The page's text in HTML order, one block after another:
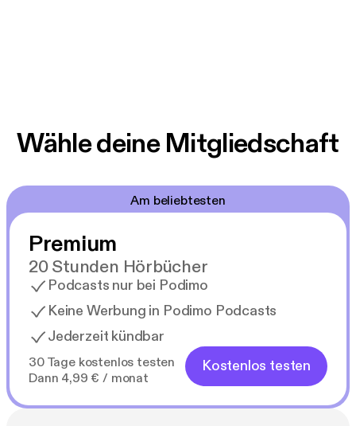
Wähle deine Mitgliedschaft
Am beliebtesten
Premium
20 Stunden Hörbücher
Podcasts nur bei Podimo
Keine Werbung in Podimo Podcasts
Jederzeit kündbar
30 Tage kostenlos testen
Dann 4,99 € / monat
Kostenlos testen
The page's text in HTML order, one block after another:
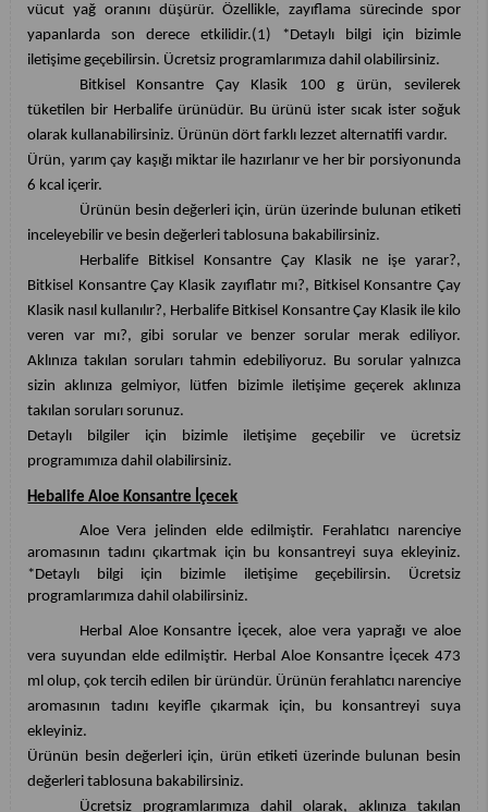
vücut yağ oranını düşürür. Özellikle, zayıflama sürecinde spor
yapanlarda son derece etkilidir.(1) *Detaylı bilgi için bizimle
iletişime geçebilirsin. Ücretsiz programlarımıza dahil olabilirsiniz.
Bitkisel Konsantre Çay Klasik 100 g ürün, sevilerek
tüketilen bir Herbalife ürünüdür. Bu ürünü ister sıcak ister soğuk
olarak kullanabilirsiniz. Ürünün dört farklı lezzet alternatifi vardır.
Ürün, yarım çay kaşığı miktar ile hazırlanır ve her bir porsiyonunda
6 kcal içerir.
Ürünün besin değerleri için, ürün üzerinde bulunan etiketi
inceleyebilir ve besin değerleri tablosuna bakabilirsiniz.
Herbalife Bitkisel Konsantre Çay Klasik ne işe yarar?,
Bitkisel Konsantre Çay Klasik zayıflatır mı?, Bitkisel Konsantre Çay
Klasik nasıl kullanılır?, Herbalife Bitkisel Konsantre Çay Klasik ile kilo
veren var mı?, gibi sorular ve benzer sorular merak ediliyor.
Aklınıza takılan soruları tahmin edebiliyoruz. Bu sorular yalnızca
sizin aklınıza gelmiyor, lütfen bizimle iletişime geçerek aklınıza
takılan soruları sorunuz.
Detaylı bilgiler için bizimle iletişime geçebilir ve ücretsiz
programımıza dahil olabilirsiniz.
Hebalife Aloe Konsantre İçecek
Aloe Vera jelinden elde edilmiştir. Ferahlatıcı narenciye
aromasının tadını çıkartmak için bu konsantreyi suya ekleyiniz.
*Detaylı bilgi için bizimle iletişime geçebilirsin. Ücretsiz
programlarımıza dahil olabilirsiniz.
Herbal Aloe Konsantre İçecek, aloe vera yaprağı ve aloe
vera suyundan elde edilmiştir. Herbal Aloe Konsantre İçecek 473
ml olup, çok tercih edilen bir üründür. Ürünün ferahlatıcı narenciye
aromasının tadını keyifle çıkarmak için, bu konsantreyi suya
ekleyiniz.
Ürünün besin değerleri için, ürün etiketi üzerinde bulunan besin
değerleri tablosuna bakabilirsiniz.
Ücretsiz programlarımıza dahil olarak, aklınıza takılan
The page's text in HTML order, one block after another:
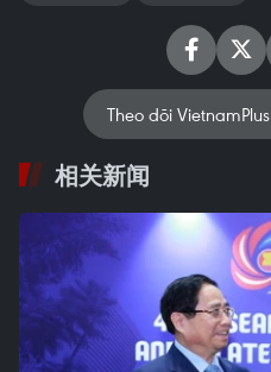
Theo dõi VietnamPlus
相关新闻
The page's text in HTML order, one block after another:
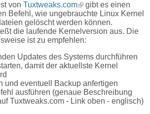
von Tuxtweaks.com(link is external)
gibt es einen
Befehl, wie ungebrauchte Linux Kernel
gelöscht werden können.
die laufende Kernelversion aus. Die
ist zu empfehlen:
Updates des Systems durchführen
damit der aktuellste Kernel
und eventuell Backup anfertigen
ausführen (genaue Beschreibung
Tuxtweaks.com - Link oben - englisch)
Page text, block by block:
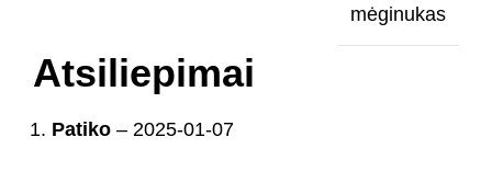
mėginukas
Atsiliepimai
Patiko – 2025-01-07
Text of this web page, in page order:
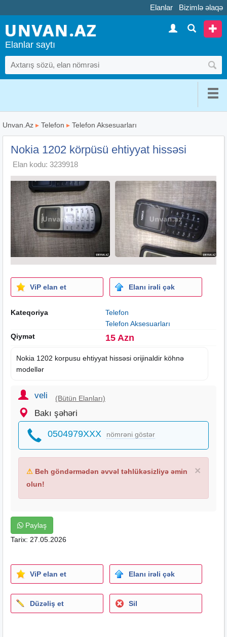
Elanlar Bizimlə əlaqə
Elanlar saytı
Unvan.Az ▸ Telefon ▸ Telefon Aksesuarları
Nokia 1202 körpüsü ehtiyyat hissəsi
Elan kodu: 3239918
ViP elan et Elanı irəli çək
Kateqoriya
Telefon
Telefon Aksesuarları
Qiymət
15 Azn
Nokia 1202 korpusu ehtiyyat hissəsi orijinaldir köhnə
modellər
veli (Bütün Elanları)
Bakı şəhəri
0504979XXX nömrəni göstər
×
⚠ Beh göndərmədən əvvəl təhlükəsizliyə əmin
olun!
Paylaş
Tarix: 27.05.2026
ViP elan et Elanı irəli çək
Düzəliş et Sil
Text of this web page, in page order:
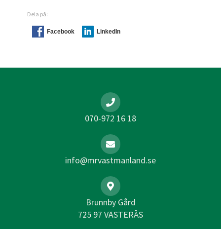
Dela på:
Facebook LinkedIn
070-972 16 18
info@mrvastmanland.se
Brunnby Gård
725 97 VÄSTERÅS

* * *

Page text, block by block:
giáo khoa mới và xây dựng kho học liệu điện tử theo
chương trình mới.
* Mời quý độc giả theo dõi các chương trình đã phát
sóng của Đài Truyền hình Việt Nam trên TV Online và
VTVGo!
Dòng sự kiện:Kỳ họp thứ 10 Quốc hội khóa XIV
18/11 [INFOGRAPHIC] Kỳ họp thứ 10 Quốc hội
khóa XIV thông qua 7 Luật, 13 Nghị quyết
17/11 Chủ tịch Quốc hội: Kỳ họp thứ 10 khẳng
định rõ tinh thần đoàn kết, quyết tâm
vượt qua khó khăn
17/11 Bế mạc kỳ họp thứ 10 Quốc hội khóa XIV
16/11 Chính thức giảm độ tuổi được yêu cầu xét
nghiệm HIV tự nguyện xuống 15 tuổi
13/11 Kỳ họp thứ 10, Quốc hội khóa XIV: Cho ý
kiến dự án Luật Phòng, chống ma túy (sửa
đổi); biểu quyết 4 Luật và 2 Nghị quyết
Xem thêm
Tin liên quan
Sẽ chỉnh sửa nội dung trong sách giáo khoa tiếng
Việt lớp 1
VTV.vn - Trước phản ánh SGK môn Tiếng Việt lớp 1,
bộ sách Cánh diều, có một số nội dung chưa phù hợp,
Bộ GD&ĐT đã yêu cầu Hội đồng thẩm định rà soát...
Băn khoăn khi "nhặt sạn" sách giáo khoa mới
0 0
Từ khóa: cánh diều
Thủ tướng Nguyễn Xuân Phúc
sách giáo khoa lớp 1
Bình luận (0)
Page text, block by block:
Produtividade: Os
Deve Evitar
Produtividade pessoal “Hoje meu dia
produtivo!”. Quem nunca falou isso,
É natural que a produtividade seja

---

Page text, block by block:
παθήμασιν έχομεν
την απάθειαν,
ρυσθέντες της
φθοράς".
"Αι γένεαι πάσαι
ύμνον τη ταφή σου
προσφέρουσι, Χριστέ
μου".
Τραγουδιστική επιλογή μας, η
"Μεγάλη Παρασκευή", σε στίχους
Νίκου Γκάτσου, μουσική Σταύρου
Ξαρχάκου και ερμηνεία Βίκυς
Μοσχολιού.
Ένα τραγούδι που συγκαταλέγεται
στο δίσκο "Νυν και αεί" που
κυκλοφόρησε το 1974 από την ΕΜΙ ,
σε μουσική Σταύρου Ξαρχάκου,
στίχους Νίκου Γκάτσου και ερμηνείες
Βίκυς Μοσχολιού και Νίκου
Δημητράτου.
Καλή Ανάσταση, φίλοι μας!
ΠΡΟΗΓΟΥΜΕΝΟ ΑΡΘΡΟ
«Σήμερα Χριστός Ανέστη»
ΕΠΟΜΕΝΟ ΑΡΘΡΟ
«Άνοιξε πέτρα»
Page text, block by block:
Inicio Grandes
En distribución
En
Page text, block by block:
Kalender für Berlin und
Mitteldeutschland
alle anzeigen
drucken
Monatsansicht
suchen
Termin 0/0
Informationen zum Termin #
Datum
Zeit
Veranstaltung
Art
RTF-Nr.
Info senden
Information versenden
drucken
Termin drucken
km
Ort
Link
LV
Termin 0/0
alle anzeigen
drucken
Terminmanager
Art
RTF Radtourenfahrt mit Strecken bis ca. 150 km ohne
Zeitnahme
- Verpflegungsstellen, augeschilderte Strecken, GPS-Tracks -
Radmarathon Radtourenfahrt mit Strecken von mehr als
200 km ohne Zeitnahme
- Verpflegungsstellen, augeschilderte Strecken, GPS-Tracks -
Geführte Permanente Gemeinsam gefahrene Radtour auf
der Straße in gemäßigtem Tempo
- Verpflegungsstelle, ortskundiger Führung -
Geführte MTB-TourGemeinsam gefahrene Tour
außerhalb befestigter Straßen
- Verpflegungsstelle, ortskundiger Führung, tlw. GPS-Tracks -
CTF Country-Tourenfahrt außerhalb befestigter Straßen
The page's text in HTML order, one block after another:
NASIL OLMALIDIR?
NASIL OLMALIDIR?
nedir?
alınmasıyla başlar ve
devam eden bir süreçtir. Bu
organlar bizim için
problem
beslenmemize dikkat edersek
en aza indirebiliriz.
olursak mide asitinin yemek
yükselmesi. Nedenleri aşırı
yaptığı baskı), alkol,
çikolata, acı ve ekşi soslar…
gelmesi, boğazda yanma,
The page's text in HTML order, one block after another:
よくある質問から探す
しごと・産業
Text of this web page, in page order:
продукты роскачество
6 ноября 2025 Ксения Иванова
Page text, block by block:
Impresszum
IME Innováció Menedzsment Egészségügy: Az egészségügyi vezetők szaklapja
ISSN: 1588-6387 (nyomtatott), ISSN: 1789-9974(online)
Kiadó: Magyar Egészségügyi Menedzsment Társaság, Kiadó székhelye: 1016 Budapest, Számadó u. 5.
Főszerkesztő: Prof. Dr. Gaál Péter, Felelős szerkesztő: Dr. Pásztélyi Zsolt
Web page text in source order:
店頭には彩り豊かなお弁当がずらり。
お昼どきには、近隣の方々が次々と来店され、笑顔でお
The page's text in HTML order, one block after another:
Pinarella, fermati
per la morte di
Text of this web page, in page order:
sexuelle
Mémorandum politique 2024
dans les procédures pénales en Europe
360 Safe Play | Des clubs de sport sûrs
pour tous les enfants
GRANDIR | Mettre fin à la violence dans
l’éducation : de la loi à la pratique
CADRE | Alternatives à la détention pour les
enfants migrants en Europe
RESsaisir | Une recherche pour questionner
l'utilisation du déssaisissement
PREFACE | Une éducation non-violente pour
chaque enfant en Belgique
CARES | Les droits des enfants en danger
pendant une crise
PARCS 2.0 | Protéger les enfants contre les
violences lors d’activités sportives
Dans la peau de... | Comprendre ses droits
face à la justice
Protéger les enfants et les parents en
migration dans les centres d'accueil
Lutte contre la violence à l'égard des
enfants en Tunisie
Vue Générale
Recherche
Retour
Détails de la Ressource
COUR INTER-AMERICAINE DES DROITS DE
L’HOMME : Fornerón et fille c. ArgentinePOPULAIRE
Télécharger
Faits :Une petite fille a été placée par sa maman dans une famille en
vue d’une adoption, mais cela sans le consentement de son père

» TASK GOAL
The result should be every line that contains "contre", copied from the entries.

» WRITTEN RESPONSE
PARCS 2.0 | Protéger les enfants contre les
Lutte contre la violence à l'égard des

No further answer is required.